According to the statement, the girl disappeared from her bedroom in the warden’s quarters outside the prison walls the night before last and somehow ended up inside the prison in the service corridor that provides steam, electricity, and passage for maintenance crews.

“Staff kids have been known to play in the area, which is off-limits. A review of making the location more secure is now underway,” Fitzpatrick wrote.

McNeil Island houses 640 inmates, with 19 currently on death row.

Death row inmate Tony Ortega was scheduled for execution Friday. However, with the prison on lockdown, the governor stayed the execution. A new date will be set for the 20-year-old convicted of murdering his father and mother three years ago in Seattle.

A final piece of paper was included in the small stack. It was a letter from Savannah Osteen, dated back when the twins were babies, around the time of her videotaped research session:

Dear Mrs. Ryan:

First I want to apologize for the way things transpired after my last session with your beautiful and very bright girls. While I meant no harm, I know that my comments and persistence caused you a lot of pain. I should have taken a step back to better understand that you wanted some things in your family to remain private. My only defense is that I find your daughters and their ability to know things, dark things, quite remarkable. Even as I write that last sentence, I see how words cannot do justice to the magnitude of what you told me and what I witnessed.

I have called and left numerous messages on your answering machine. Per your request, I will not try to contact your husband again. I want you to know that I will not share the contents of the video tape with anyone. Nor will I disclose what I know about your daughters and what they are capable of.

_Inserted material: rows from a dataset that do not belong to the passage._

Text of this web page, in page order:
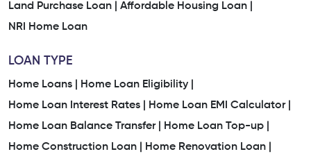
Land Purchase Loan |
Affordable Housing Loan |
NRI Home Loan
LOAN TYPE
Home Loans |
Home Loan Eligibility |
Home Loan Interest Rates |
Home Loan EMI Calculator |
Home Loan Balance Transfer |
Home Loan Top-up |
Home Construction Loan |
Home Renovation Loan |
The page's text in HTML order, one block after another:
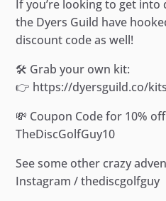
If you’re looking to get
the Dyers Guild have
discount code as well!
🛠️ Grab your own kit:
👉 https://dyersguild.co/
💸 Coupon Code for 10%
TheDiscGolfGuy10
See some other crazy
Instagram / thediscgolfguy
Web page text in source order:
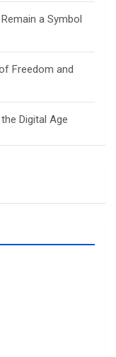
a Symbol
Freedom and
Digital Age
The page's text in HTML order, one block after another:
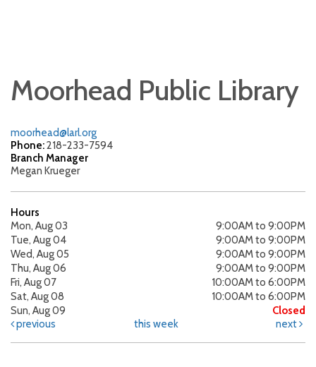
Moorhead Public Library
moorhead@larl.org
Phone:218-233-7594
Branch Manager
Megan Krueger
Hours
Mon, Aug 03
9:00AM to 9:00PM
Tue, Aug 04
9:00AM to 9:00PM
Wed, Aug 05
9:00AM to 9:00PM
Thu, Aug 06
9:00AM to 9:00PM
Fri, Aug 07
10:00AM to 6:00PM
Sat, Aug 08
10:00AM to 6:00PM
Sun, Aug 09
Closed
previous
this week next
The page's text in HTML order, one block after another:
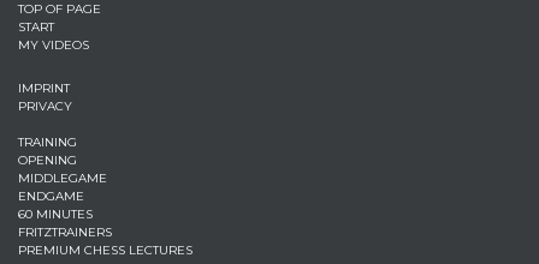
TOP OF PAGE
START
MY VIDEOS
IMPRINT
PRIVACY
TRAINING
OPENING
MIDDLEGAME
ENDGAME
60 MINUTES
FRITZTRAINERS
PREMIUM CHESS LECTURES
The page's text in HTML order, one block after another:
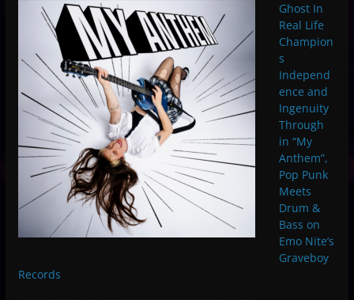
Ghost In
Real Life
Champion
s
Independ
ence and
Ingenuity
Through
in “My
Anthem”,
Pop Punk
Meets
Drum &
Bass on
Emo Nite’s
Graveboy
Records
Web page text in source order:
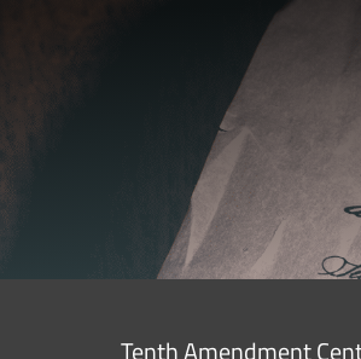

You have my word on it. I am not a mother, though I hope to be one day. I hope that when and if I am blessed with a child, I will be as loving and strong an advocate for my child as you have been for Hayley and Taylor.

Sincerely,

Savannah Osteen,

Researcher, University of Washington,

Linguistics Laboratories

Seattle, WA

What? Taylor could barely breathe. She stuffed the papers back into the manila envelope and stared absently at her laptop screen, wondering when Hayley would come home. Taylor wasn’t sure what to think. She knew only one thing to be true: Mr. Hayden’s idiotic report had just made her life much more interesting. And a little scary.